Osterberg, William P., and James B. Thomson. 1999. Depositor-Preference Laws and the Cost of Debt Capital. Federal Reserve Bank of Cleveland Economic Review 35, no. 3:10–20.
Under depositor preference laws, depositors’ claims on the assets of failed depository institutions are senior to unsecured general-creditor claims. As a result, the authors believe depositor preference changes the capital structure of banks and thrifts, thereby affecting the cost of capital for depositories. This article analyzes the effect of depositor preference laws on banks’ cost of debt capital and on the value of FDIC deposit guarantees, and it does so by extending the single-period-cash-flow version of the capital-asset-pricing model to include depositor preference. The results indicate that under depositor preference laws, all general creditors would see the value of their claims reduced to the benefit of the FDIC and uninsured depositors. Depositor preference laws may have another effect, however. In its most extreme form, structural arbitrage by general creditors can in fact render depositor and FDIC claims junior to those of general creditors.
Pulles, Gregory, Robert Whitlock, and James Hogg. 1991. FIRREA: A Legislative History and Section-by-Section Analysis. 3 vols. West Group.
This three-volume collection provides general information about FIRREA, including legislative reports.
Silverberg, Stanley C. 1994. A Report on Depositor Preference, Insurance Costs, and the Cost of Supervision. The Golembe Reports 1994-2.
This report addresses the cost of supervision, the likely effect of depositor preference on banking, and the effect of actions both actual and potential on the federal budget. The first section focuses on the cost of supervision and deposit insurance and the effect of both on the federal budget. The remainder of the report focuses on depositor preference: what it is, how its importance has been affected by the way the FDIC has handled bank failures, and how it is likely to affect the cost of future failures and the operations of banks.

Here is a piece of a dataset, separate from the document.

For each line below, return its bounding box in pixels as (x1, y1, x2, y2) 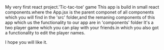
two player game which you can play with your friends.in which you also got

Thomson, James B. 1994. The National Depositor Preference Law. Federal Reserve Bank of Cleveland Economic Commentary (February 15).
The author takes a critical look at depositor preference. The first section outlines the legislation and its implementation by the FDIC, and the second section examines the way in which depositor preference restructures a bank’s liabilities. Then the author examines the possible reactions of nondeposit creditors to this restructuring, and discusses the policy implications.